▶ **Aim of the task**
From the line that contains "disparate disciplines closer" through the end of the records below, write out each line exactly as it appears, but not the pictures.

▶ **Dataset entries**
^^^^^^^^

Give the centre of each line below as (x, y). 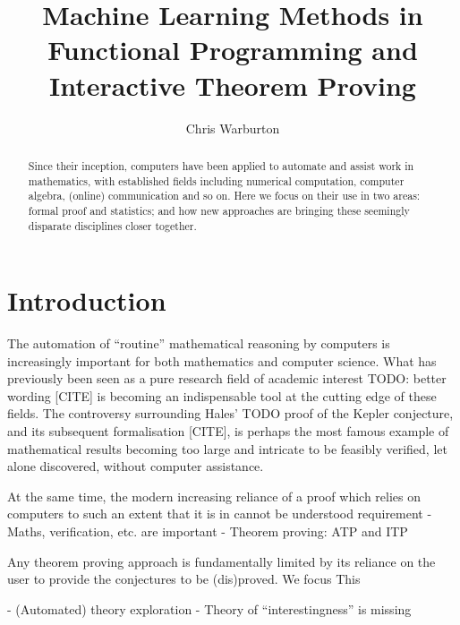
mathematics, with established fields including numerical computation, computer (216, 180)
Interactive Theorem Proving (233, 85)
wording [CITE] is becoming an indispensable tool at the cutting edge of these (222, 395)
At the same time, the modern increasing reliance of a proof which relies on (214, 496)
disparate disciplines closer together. (112, 225)
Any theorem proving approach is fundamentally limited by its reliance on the (221, 561)
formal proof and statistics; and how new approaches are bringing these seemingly (219, 210)
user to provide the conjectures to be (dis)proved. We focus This (184, 579)
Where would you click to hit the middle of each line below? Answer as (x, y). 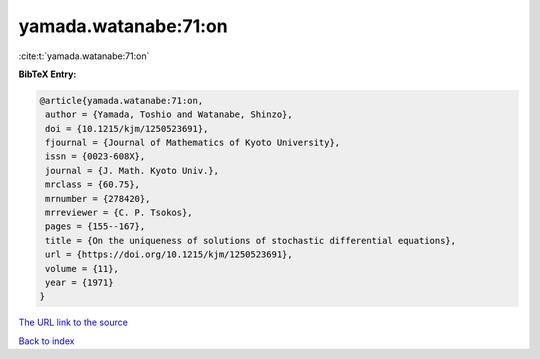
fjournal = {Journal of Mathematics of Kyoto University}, (193, 143)
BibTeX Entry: (47, 74)
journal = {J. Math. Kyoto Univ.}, (132, 170)
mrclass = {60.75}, (92, 184)
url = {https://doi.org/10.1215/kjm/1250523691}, (169, 254)
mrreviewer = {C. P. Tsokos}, (119, 213)
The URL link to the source (73, 322)
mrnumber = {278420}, (98, 198)
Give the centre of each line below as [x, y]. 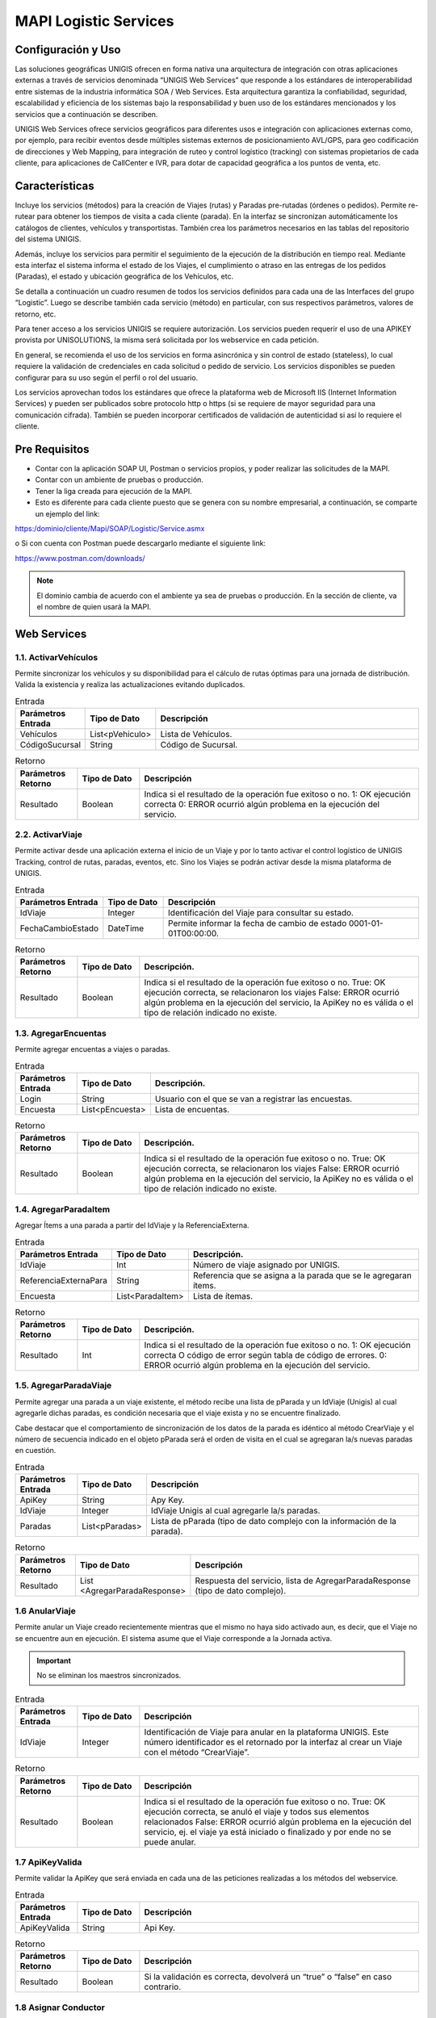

^^^^^^^^

▶ **Completed exercise**
disparate disciplines closer together. (112, 225)
Any theorem proving approach is fundamentally limited by its reliance on the (221, 561)
formal proof and statistics; and how new approaches are bringing these seemingly (219, 210)
user to provide the conjectures to be (dis)proved. We focus This (184, 579)
Where would you click to hit the middle of each line below? Answer as (x, y). 
fjournal = {Journal of Mathematics of Kyoto University}, (193, 143)
BibTeX Entry: (47, 74)
journal = {J. Math. Kyoto Univ.}, (132, 170)
mrclass = {60.75}, (92, 184)
url = {https://doi.org/10.1215/kjm/1250523691}, (169, 254)
mrreviewer = {C. P. Tsokos}, (119, 213)
The URL link to the source (73, 322)
mrnumber = {278420}, (98, 198)
Give the centre of each line below as [x, y]. 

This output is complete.